START Records supplied
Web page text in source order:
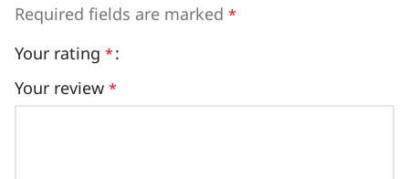
Required fields are marked *
Your rating *
Your review *
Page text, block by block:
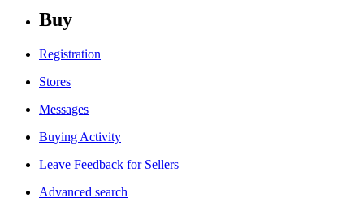
Buy
Registration
Stores
Messages
Buying Activity
Leave Feedback for Sellers
Advanced search
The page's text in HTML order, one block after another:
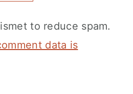
to reduce spam.
data is
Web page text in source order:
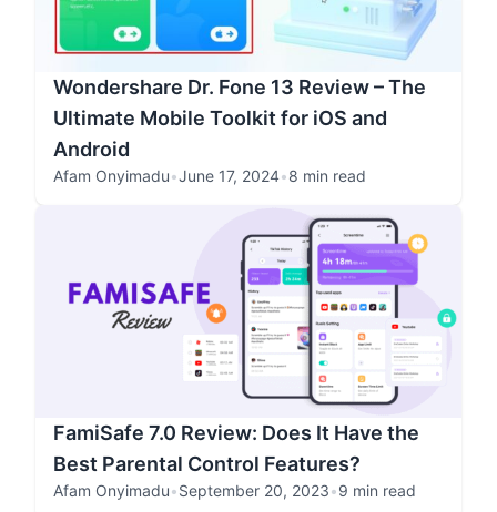
Wondershare Dr. Fone 13 Review – The
Ultimate Mobile Toolkit for iOS and
Android
Afam Onyimadu•June 17, 2024•8 min read
FamiSafe 7.0 Review: Does It Have the
Best Parental Control Features?
Afam Onyimadu•September 20, 2023•9 min read
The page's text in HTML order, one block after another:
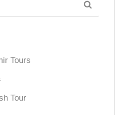
Tours
Tour
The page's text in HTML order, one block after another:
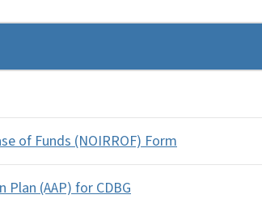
END Records supplied
What to do:
Reproduce precisely the lines of the entries above, from the one containing "Page text, block" through the final one, both ends included, and omit the pictures.

Answer to the exercise:
Page text, block by block:
Buy
Registration
Stores
Messages
Buying Activity
Leave Feedback for Sellers
Advanced search
The page's text in HTML order, one block after another:
to reduce spam.
data is
Web page text in source order:
Wondershare Dr. Fone 13 Review – The
Ultimate Mobile Toolkit for iOS and
Android
Afam Onyimadu•June 17, 2024•8 min read
FamiSafe 7.0 Review: Does It Have the
Best Parental Control Features?
Afam Onyimadu•September 20, 2023•9 min read
The page's text in HTML order, one block after another:
Tours
Tour
The page's text in HTML order, one block after another:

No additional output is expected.